Saat bencana terjadi, banyak warga hanya bisa menyelamatkan diri, tak sempat membawa harta benda miliknya. Mereka berlari ke daerah yang lebih tinggi, ke bukit-bukit dengan menggendong anak-anak. Yuliana, seorang ibu yang baru 6 hari pasca persalinan bercerita “Saat itu saya baru pulang dari rumah sakit, berbaring di tempat tidur, sementara suami sedang bekerja di luar. Tiba-tiba gempa yang besar terjadi. Dengan kondisi yang masih lemah, saya bergegas keluar menyelamatkan diri dan bayi saya. Saat itu saya sudah pasrah dan sempat berpikir kami tak mungkin selamat.
“Syukurlah, suami datang dan membawa kami mengungsi ke bukit. Tidak ada harta benda atau bahkan sekedar makanan yang sempat kami bawa sehingga kami sempat kelaparan ketika tinggal di pengungsian. Kami tidur beralaskan apa saja yang bisa kami pakai, di atas tanah beratap plastik. Di pengungsian tidak tersedia air bersih dan kami makan seadanya yang bisa kami makan. Saya hanya bisa menangis, karena memikirkan bayi saya sambil berharap bantuan segera datang,” ucapnya.
Habitat for Humanity Indonesia merasa turut sepenanggungan dengan saudara-saudara di Sulawesi Tengah. Sebagai organisasi kemanusiaan yang terus berupaya menyediakan hunian layak bagi masyarakat miskin dan penyintas bencana di Indonesia, Habitat segera membentuk tim tanggap bencana dan diturunkan ke lokasi untuk melakukan berbagai program tanggap darurat kebencanaan.
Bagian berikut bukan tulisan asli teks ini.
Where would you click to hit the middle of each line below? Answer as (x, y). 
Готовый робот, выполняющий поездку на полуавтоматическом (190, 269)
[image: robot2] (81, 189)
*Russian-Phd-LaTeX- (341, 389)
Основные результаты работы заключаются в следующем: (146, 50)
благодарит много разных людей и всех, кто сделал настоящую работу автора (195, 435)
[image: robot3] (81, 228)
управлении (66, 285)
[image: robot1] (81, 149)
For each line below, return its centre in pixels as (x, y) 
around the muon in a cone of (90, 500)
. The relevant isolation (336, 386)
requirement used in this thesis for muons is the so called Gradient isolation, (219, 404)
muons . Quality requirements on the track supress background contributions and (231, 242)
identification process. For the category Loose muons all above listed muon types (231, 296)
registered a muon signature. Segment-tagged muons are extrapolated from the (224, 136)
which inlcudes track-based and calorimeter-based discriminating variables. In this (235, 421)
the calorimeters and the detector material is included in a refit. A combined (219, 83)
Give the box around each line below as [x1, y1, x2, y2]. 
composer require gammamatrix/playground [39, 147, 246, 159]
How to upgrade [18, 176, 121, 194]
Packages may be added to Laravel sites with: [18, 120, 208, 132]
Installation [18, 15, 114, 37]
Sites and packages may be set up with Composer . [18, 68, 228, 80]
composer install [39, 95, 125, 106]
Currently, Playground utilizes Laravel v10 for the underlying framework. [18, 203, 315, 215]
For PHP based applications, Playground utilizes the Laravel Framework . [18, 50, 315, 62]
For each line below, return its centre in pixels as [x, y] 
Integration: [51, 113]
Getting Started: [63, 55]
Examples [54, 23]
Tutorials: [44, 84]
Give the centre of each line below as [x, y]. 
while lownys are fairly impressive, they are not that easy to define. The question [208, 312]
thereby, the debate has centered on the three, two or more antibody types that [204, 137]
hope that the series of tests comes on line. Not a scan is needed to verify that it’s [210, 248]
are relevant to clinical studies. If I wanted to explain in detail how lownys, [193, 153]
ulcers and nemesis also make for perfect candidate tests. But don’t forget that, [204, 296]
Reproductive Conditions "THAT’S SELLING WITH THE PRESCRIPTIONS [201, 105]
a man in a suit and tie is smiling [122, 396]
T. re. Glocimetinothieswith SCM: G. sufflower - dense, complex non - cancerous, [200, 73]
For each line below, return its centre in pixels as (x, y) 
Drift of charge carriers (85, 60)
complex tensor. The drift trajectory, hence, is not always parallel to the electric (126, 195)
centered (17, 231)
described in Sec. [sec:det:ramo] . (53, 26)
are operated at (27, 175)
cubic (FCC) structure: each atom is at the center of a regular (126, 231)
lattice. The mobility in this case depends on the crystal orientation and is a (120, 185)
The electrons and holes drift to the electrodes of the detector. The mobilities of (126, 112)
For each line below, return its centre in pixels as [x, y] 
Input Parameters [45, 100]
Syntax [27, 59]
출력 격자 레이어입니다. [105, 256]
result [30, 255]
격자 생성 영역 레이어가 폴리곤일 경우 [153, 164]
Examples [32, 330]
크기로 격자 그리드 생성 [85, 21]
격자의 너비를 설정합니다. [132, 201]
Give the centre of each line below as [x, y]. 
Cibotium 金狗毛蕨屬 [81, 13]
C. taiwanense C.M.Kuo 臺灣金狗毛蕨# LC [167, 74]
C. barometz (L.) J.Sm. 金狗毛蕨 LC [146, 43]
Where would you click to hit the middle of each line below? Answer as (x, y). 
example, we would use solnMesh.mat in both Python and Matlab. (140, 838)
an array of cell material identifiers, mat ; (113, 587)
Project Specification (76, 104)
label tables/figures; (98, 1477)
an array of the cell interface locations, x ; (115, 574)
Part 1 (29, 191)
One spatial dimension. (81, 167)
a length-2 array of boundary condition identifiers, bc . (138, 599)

Rudi Nadapdap, Interim Senior Operation Manager Habitat for Humanity Indonesia mengungkapkan “Begitu kita mendengar bencana yang dahsyat melanda saudarasaudara kita di Sulawesi Tengah, Habitat Indonesia segera mengirimkan tim respon cepat (rapid response team) untuk melakukan kegiatan kaji cepat bencana dan dampak bencana, serta memberikan dukungan pendampingan dalam rangka penanganan darurat bencana dan pemenuhan kebutuhan penyintas bencana terkait kebutuhan akan hunian.
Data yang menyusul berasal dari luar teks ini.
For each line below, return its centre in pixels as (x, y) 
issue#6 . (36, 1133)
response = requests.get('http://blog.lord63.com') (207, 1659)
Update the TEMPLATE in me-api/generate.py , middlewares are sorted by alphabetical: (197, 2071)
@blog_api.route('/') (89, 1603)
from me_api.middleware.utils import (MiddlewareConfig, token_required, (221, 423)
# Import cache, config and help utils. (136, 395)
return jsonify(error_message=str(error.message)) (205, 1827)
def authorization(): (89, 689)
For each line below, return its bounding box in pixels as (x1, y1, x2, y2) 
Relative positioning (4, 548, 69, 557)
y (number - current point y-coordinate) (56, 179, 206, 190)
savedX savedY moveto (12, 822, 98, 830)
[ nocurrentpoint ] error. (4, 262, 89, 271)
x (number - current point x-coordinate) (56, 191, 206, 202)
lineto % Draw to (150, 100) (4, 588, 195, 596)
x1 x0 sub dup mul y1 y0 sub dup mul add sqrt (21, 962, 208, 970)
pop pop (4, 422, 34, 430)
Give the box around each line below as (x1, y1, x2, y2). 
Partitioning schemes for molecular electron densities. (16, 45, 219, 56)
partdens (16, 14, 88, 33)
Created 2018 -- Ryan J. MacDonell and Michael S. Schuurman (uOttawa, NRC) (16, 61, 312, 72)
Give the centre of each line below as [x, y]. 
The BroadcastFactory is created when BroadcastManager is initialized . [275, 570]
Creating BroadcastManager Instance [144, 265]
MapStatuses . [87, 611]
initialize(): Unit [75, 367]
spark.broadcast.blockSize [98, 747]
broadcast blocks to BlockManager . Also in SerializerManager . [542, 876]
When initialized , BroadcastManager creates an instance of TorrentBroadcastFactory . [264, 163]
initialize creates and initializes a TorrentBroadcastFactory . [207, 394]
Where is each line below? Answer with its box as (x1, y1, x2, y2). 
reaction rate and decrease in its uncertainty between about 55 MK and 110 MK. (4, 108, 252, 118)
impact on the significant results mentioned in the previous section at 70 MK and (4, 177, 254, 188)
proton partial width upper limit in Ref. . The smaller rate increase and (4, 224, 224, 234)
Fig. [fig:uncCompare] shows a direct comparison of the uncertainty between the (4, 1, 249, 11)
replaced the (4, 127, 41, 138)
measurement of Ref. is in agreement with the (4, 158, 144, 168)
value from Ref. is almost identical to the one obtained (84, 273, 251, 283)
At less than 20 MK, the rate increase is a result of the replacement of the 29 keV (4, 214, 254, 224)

“Di awal program tanggap bencana, Habitat Indonesia telah menyalurkan 1.096 paket hunian darurat (emergency shelter kits), 150 paket pembersihan puing-puing (rubble removal kits), kemudian dilanjutkan dengan membangun lebih dari 1.039-unit hunian sementara (temporary shelter) di beberapa desa terdampak, MCK komunal dan individual yang melayani 683 keluarga dan akses air bersih darurat bagi 1.795 keluarga,” paparnya.
Habitat hadir tidak hanya pada level (masa) tanggap bencana tetapi juga pada level rehabilitasi dan rekonstruksi. Selama 3 tahun berada di Sulawesi Tengah, sejak 2018, Habitat telah membangun 191 hunian tetap, 2 pusat kegiatan komunitas (community Center), merenovasi 2 gedung sekolah, membangun banyak fasilitas air bersih komunal yang telah melayani lebih dari 1.795 keluarga, dan menyelenggarakan berbagai pelatihan bagi keluarga-keluarga agar memiliki ketahanan dalam menghadapi bencana di masa yang akan datang.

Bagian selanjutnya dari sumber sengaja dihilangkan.